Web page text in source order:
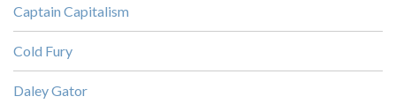
Captain Capitalism
Cold Fury
Daley Gator
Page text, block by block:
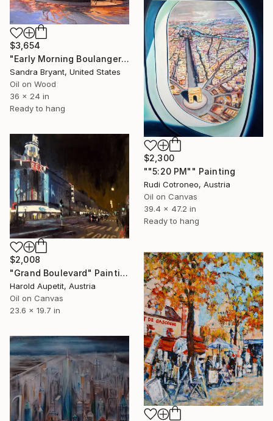
$3,654
"Early Morning Boulangerie Paris" Painting
Sandra Bryant, United States
Oil on Wood
36 x 24 in
Ready to hang
$2,300
""5:20 PM"" Painting
Rudi Cotroneo, Austria
Oil on Canvas
39.4 x 47.2 in
Ready to hang
$2,008
"Grand Boulevard" Painting
Harold Aupetit, Austria
Oil on Canvas
23.6 x 19.7 in
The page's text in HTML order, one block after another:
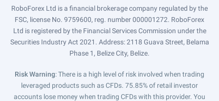
RoboForex Ltd is a financial brokerage company regulated by the
FSC, license No. 9759600, reg. number 000001272. RoboForex
Ltd is registered by the Financial Services Commission under the
Securities Industry Act 2021. Address: 2118 Guava Street, Belama
Phase 1, Belize City, Belize.
Risk Warning: There is a high level of risk involved when trading
leveraged products such as CFDs. 75.85% of retail investor
accounts lose money when trading CFDs with this provider. You
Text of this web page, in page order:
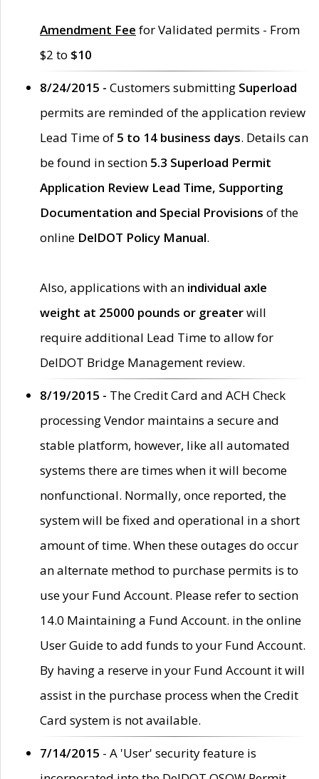
Amendment Fee for Validated permits - From
$2 to $10
8/24/2015 - Customers submitting Superload
permits are reminded of the application review
Lead Time of 5 to 14 business days. Details can
be found in section 5.3 Superload Permit
Application Review Lead Time, Supporting
Documentation and Special Provisions of the
online DelDOT Policy Manual.
Also, applications with an individual axle
weight at 25000 pounds or greaterwill
require additional Lead Time to allow for
DelDOT Bridge Management review.
8/19/2015 - The Credit Card and ACH Check
processing Vendor maintains a secure and
stable platform, however, like all automated
systems there are times when it will become
nonfunctional. Normally, once reported, the
system will be fixed and operational in a short
amount of time. When these outages do occur
an alternate method to purchase permits is to
use your Fund Account. Please refer to section
14.0 Maintaining a Fund Account. in the online
User Guide to add funds to your Fund Account.
By having a reserve in your Fund Account it will
assist in the purchase process when the Credit
Card system is not available.
7/14/2015 - A 'User' security feature is
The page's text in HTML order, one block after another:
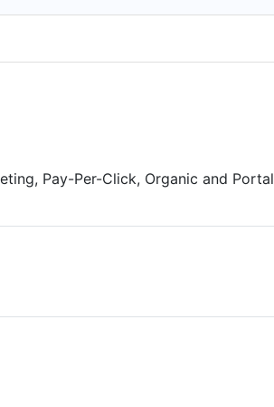
Pay-Per-Click, Organic and Portal
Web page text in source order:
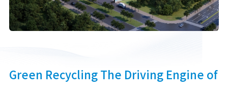
Green Recycling The Driving Engine of
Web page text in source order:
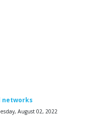
networks
August 02, 2022
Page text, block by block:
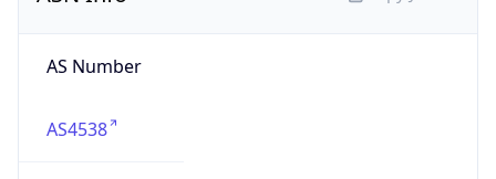
AS Number
AS4538
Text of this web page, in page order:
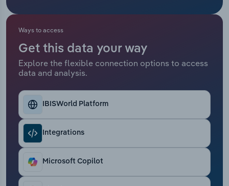
Ways to access
Get this data your way
Explore the flexible connection options to access
data and analysis.
IBISWorld Platform
Integrations
Microsoft Copilot
Thematic Reports
Transportation and Warehousing
Wholesale Trade
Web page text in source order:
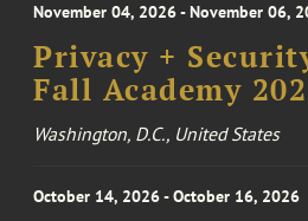
November 04, 2026 - November 06,
Privacy +
Fall Academy
Washington, D.C., United States
October 14, 2026 - October 16, 2026
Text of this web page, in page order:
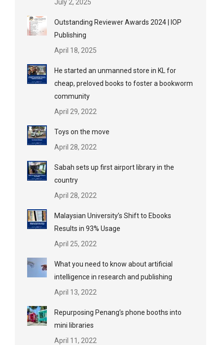
July 2, 2025
Outstanding Reviewer Awards 2024 | IOP
Publishing
April 18, 2025
He started an unmanned store in KL for
cheap, preloved books to foster a bookworm
community
April 29, 2022
Toys on the move
April 28, 2022
Sabah sets up first airport library in the
country
April 28, 2022
Malaysian University’s Shift to Ebooks
Results in 93% Usage
April 25, 2022
What you need to know about artificial
intelligence in research and publishing
April 13, 2022
Repurposing Penang’s phone booths into
mini libraries
April 11, 2022
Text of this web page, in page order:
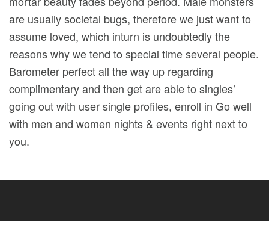
are usually societal bugs, therefore we just want to
assume loved, which inturn is undoubtedly the
reasons why we tend to special time several people.
Barometer perfect all the way up regarding
complimentary and then get are able to singles’
going out with user single profiles, enroll in Go well
with men and women nights & events right next to
you.
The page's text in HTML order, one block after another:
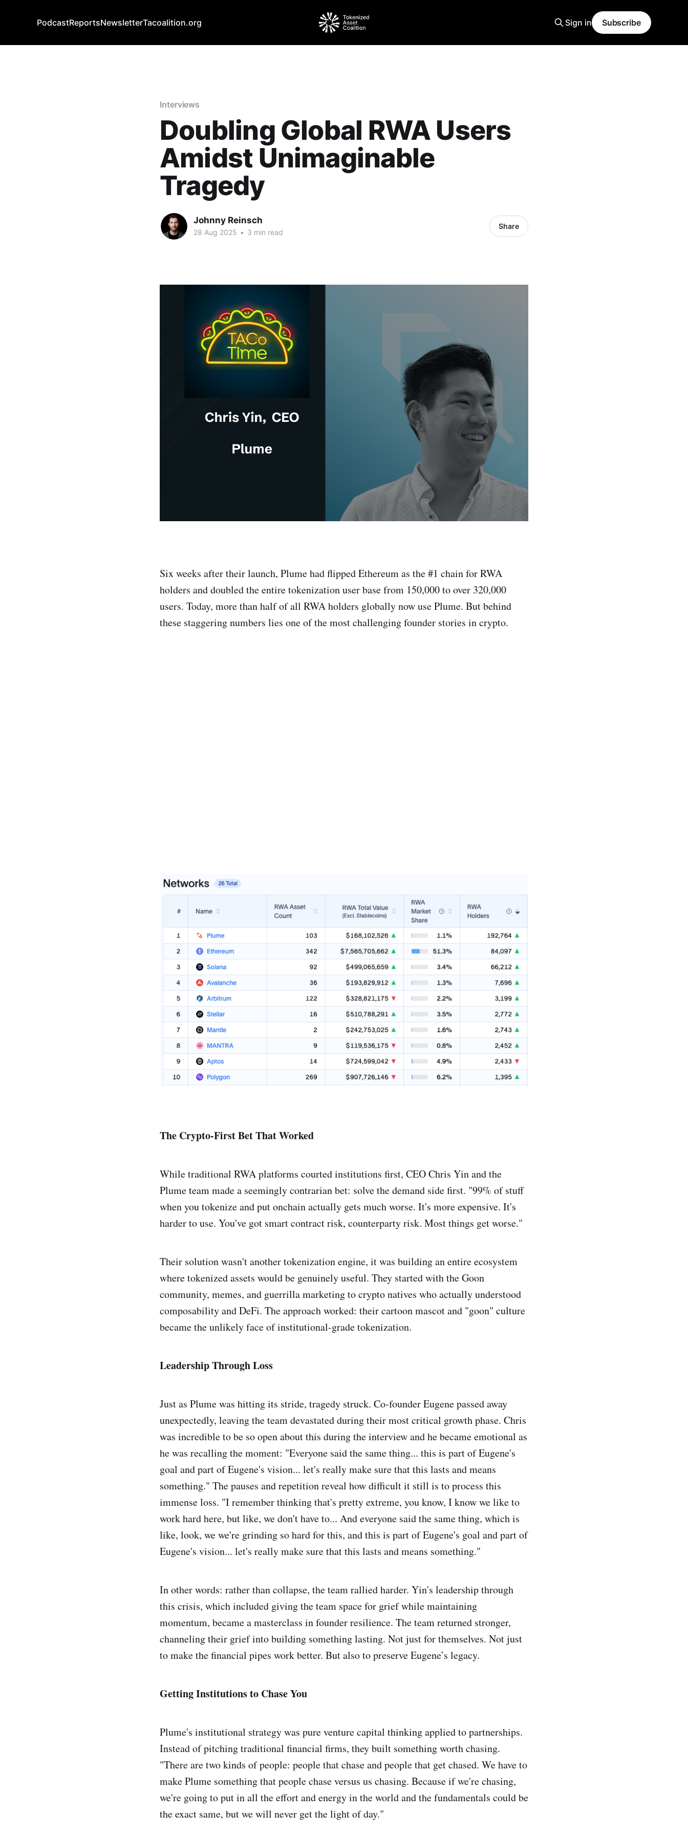
PodcastReportsNewsletterTacoalition.org Sign in Subscribe
Interviews
Doubling Global RWA Users
Amidst Unimaginable
Tragedy
Johnny Reinsch
28 Aug 2025 • 3 min read
Share
Six weeks after their launch, Plume had flipped Ethereum as the #1 chain for RWA
holders and doubled the entire tokenization user base from 150,000 to over 320,000
users. Today, more than half of all RWA holders globally now use Plume. But behind
these staggering numbers lies one of the most challenging founder stories in crypto.
The Crypto-First Bet That Worked
While traditional RWA platforms courted institutions first, CEO Chris Yin and the
Plume team made a seemingly contrarian bet: solve the demand side first. "99% of stuff
when you tokenize and put onchain actually gets much worse. It's more expensive. It's
harder to use. You've got smart contract risk, counterparty risk. Most things get worse."
Their solution wasn't another tokenization engine, it was building an entire ecosystem
where tokenized assets would be genuinely useful. They started with the Goon
community, memes, and guerrilla marketing to crypto natives who actually understood
composability and DeFi. The approach worked: their cartoon mascot and "goon" culture
became the unlikely face of institutional-grade tokenization.
Leadership Through Loss
Just as Plume was hitting its stride, tragedy struck. Co-founder Eugene passed away
unexpectedly, leaving the team devastated during their most critical growth phase. Chris
was incredible to be so open about this during the interview and he became emotional as
he was recalling the moment: "Everyone said the same thing... this is part of Eugene's
goal and part of Eugene's vision... let's really make sure that this lasts and means
something." The pauses and repetition reveal how difficult it still is to process this
immense loss. "I remember thinking that's pretty extreme, you know, I know we like to
work hard here, but like, we don't have to... And everyone said the same thing, which is
like, look, we we're grinding so hard for this, and this is part of Eugene's goal and part of
Eugene's vision... let's really make sure that this lasts and means something."
In other words: rather than collapse, the team rallied harder. Yin's leadership through
this crisis, which included giving the team space for grief while maintaining
momentum, became a masterclass in founder resilience. The team returned stronger,
channeling their grief into building something lasting. Not just for themselves. Not just
to make the financial pipes work better. But also to preserve Eugene’s legacy.
Getting Institutions to Chase You
Plume's institutional strategy was pure venture capital thinking applied to partnerships.
Instead of pitching traditional financial firms, they built something worth chasing.
"There are two kinds of people: people that chase and people that get chased. We have to
make Plume something that people chase versus us chasing. Because if we're chasing,
we're going to put in all the effort and energy in the world and the fundamentals could be
the exact same, but we will never get the light of day."
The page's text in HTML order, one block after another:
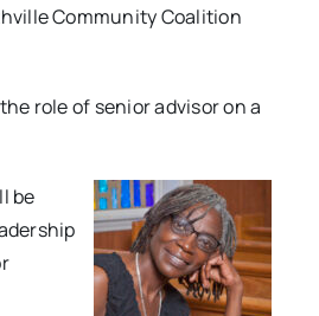
Community Coalition
role of senior advisor on a
be
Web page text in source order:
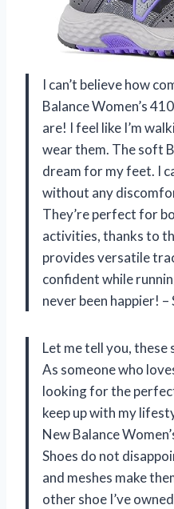
I can’t believe how
Balance Women’s
are! I feel like I’m
wear them. The soft
dream for my feet. I
without any
They’re perfect for
activities, thanks to
provides versatile
confident while
never been happier! –
Let me tell you, these
As someone who
looking for the
keep up with my
New Balance
Shoes do not
and meshes make
other shoe I’ve
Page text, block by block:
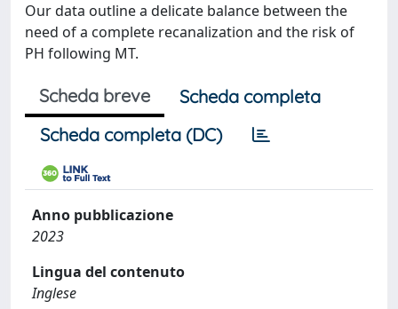
Our data outline a delicate balance between the
need of a complete recanalization and the risk of
PH following MT.
Scheda breve
Scheda completa
Scheda completa (DC)
Anno pubblicazione
2023
Lingua del contenuto
Inglese
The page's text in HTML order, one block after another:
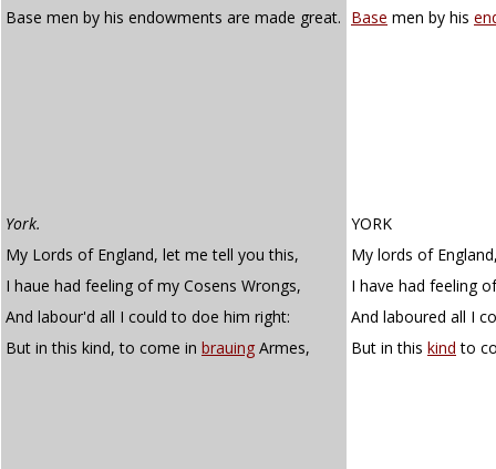
Base men by his endowments are made great. Base men by his
York.
YORK
My Lords of England, let me tell you this,
My lords of
I haue had feeling of my Cosens Wrongs,
I have had feeling
And labour'd all I could to doe him right:
And laboured all I
But in this kind, to come in brauing Armes, But in this kind to
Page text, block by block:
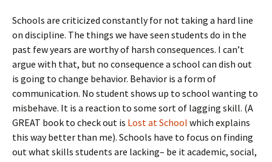
Schools are criticized constantly for not taking a hard line
on discipline. The things we have seen students do in the
past few years are worthy of harsh consequences. I can’t
argue with that, but no consequence a school can dish out
is going to change behavior. Behavior is a form of
communication. No student shows up to school wanting to
misbehave. It is a reaction to some sort of lagging skill. (A
GREAT book to check out is Lost at School which explains
this way better than me). Schools have to focus on finding
out what skills students are lacking– be it academic, social,
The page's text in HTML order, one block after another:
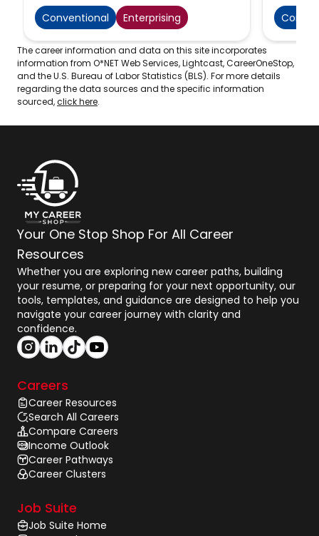
searching public and private records for
law firms, real estate agencies, or title
Conventional Enterprising
The career information and data on this site incorporates
information from O*NET Web Services, Lightcast, CareerOneStop,
and the U.S. Bureau of Labor Statistics (BLS). For more details
regarding the data sources and the specific information
sourced,click here.
Your One Stop Shop For All Career
Resources
Whether you are exploring new career paths, building
your resume, or preparing for your next opportunity, our
tools, templates, and guidance are designed to help you
navigate your career journey with clarity and
confidence.
Careers
Career Resources
Search All Careers
Compare Careers
Income Outlook
Career Pathways
Career Clusters
Job Suite
Job Suite Home
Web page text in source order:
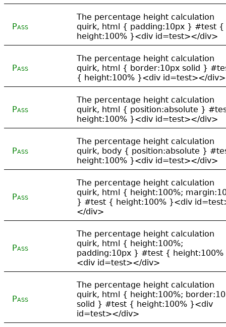
Pass
The percentage height calculation
quirk, html { padding:10px } #test {
height:100% }<div id=test></div>
Pass
The percentage height calculation
quirk, html { border:10px solid }
{ height:100% }<div id=test></div>
Pass
The percentage height calculation
quirk, html { position:absolute }
height:100% }<div id=test></div>
Pass
The percentage height calculation
quirk, body { position:absolute }
height:100% }<div id=test></div>
Pass
The percentage height calculation
quirk, html { height:100%;
} #test { height:100% }<div
</div>
Pass
The percentage height calculation
quirk, html { height:100%;
padding:10px } #test {
<div id=test></div>
Pass
The percentage height calculation
quirk, html { height:100%;
solid } #test { height:100% }<div
id=test></div>
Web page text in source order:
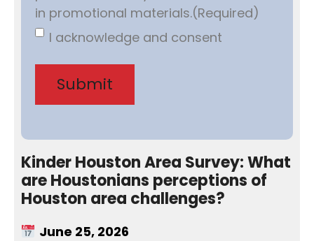
Kinder Houston Area Survey: What
are Houstonians perceptions of
Houston area challenges?
June 25, 2026
in promotional materials.(Required)
I acknowledge and consent
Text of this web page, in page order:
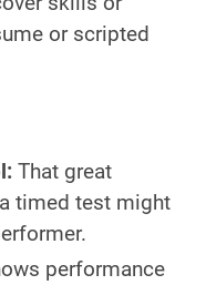
or scripted
That great
timed test might
performance
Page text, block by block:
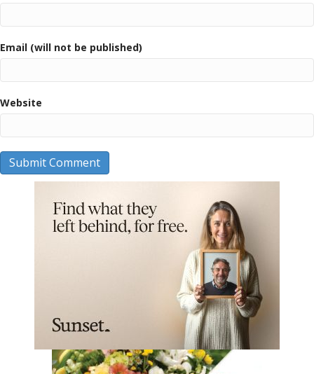
Email (will not be published)
Website
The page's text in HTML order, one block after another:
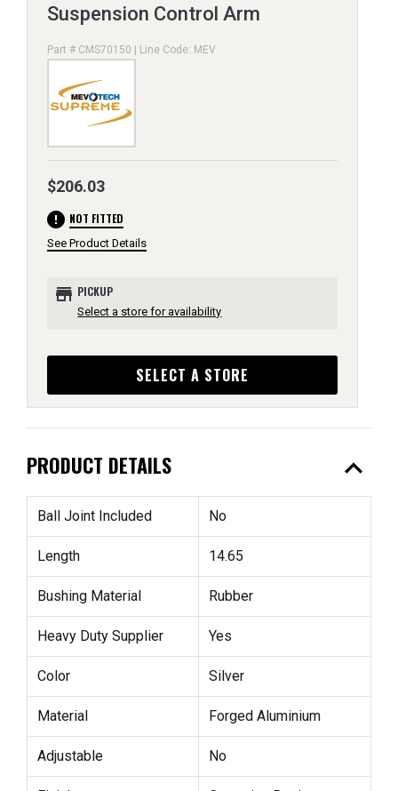
Suspension Control Arm
Part # CMS70150 | Line Code: MEV
$206.03
error NOT FITTED
See Product Details
store PICKUP
Select a store for availability
SELECT A STORE
PRODUCT DETAILS expand_less
Ball Joint Included No
Length 14.65
Bushing Material Rubber
Heavy Duty Supplier Yes
Color Silver
Material Forged Aluminium
Adjustable No
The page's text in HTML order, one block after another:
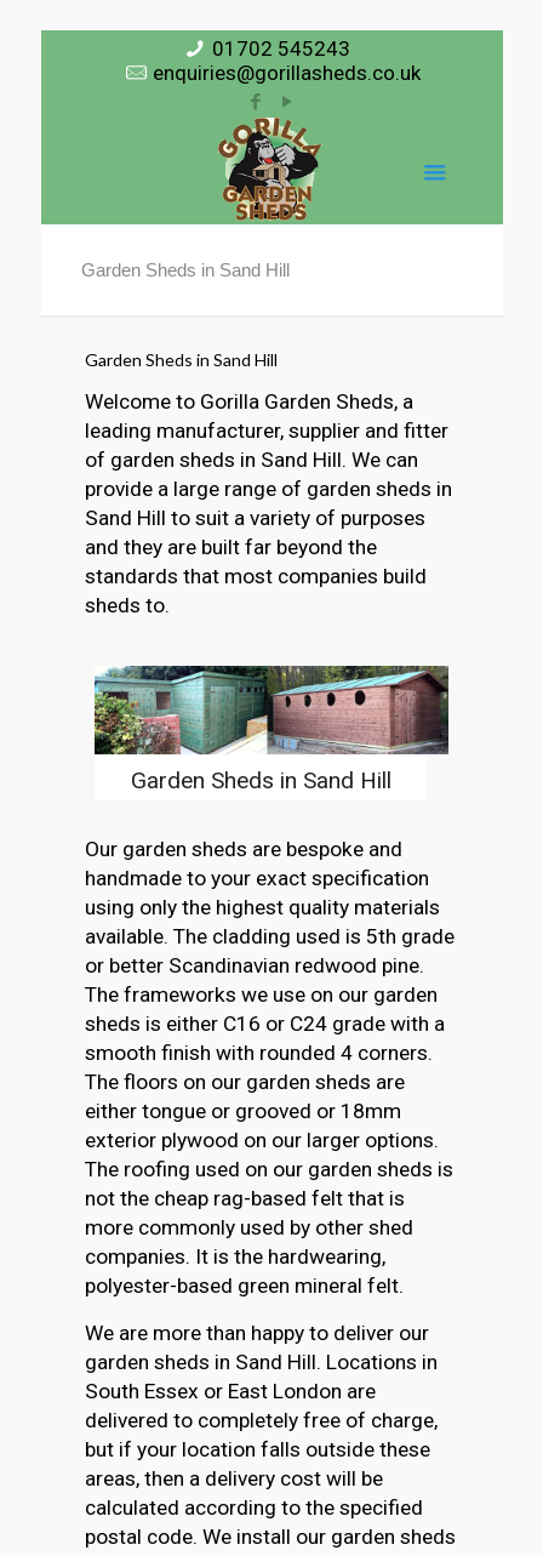
01702 545243
enquiries@gorillasheds.co.uk
Garden Sheds in Sand Hill
Garden Sheds in Sand Hill
Welcome to Gorilla Garden Sheds, a
leading manufacturer, supplier and fitter
of garden sheds in Sand Hill. We can
provide a large range of garden sheds in
Sand Hill to suit a variety of purposes
and they are built far beyond the
standards that most companies build
sheds to.
Garden Sheds in Sand Hill
Our garden sheds are bespoke and
handmade to your exact specification
using only the highest quality materials
available. The cladding used is 5th grade
or better Scandinavian redwood pine.
The frameworks we use on our garden
sheds is either C16 or C24 grade with a
smooth finish with rounded 4 corners.
The floors on our garden sheds are
either tongue or grooved or 18mm
exterior plywood on our larger options.
The roofing used on our garden sheds is
not the cheap rag-based felt that is
more commonly used by other shed
companies. It is the hardwearing,
polyester-based green mineral felt.
We are more than happy to deliver our
garden sheds in Sand Hill. Locations in
South Essex or East London are
delivered to completely free of charge,
but if your location falls outside these
areas, then a delivery cost will be
calculated according to the specified
postal code. We install our garden sheds
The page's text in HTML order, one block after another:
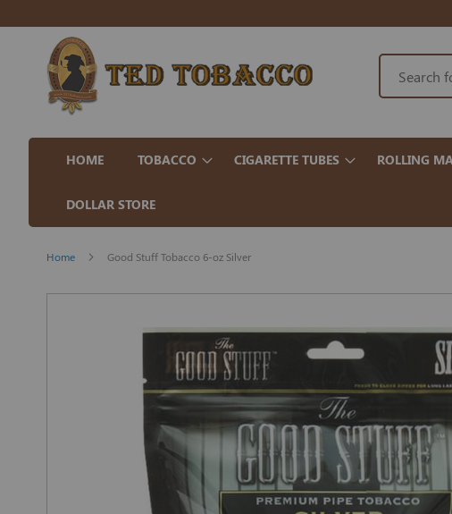
HOME TOBACCO CIGARETTE TUBES ROLLING
DOLLAR STORE
Home Good Stuff Tobacco 6-oz Silver
Skip
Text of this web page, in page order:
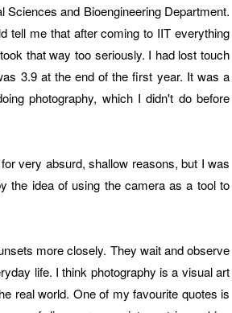
and Bioengineering Department.
tell me that after coming to IIT everything
that way too seriously. I had lost touch
3.9 at the end of the first year. It was a
photography, which I didn't do before
very absurd, shallow reasons, but I was
the idea of using the camera as a tool to
more closely. They wait and observe
life. I think photography is a visual art
real world. One of my favourite quotes is
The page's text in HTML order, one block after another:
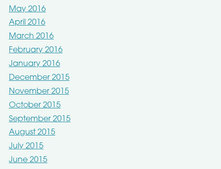
May 2016
April 2016
March 2016
February 2016
January 2016
December 2015
November 2015
October 2015
September 2015
August 2015
July 2015
June 2015
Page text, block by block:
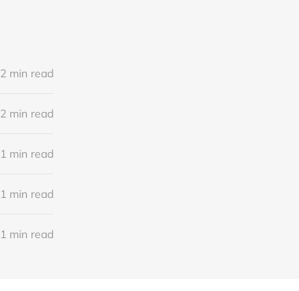
2 min read
2 min read
1 min read
1 min read
1 min read

▬▬▬▬▬▬▬▬▬▬

**Task goal**
Retype the line containing "DOLLAR STORE" and each line after it through the last line of the entries above, exactly, with no pictures and nothing else.

**Output for this task**
DOLLAR STORE
Home Good Stuff Tobacco 6-oz Silver
Skip
Text of this web page, in page order:
and Bioengineering Department.
tell me that after coming to IIT everything
that way too seriously. I had lost touch
3.9 at the end of the first year. It was a
photography, which I didn't do before
very absurd, shallow reasons, but I was
the idea of using the camera as a tool to
more closely. They wait and observe
life. I think photography is a visual art
real world. One of my favourite quotes is
The page's text in HTML order, one block after another:
May 2016
April 2016
March 2016
February 2016
January 2016
December 2015
November 2015
October 2015
September 2015
August 2015
July 2015
June 2015
Page text, block by block:
2 min read
2 min read
1 min read
1 min read
1 min read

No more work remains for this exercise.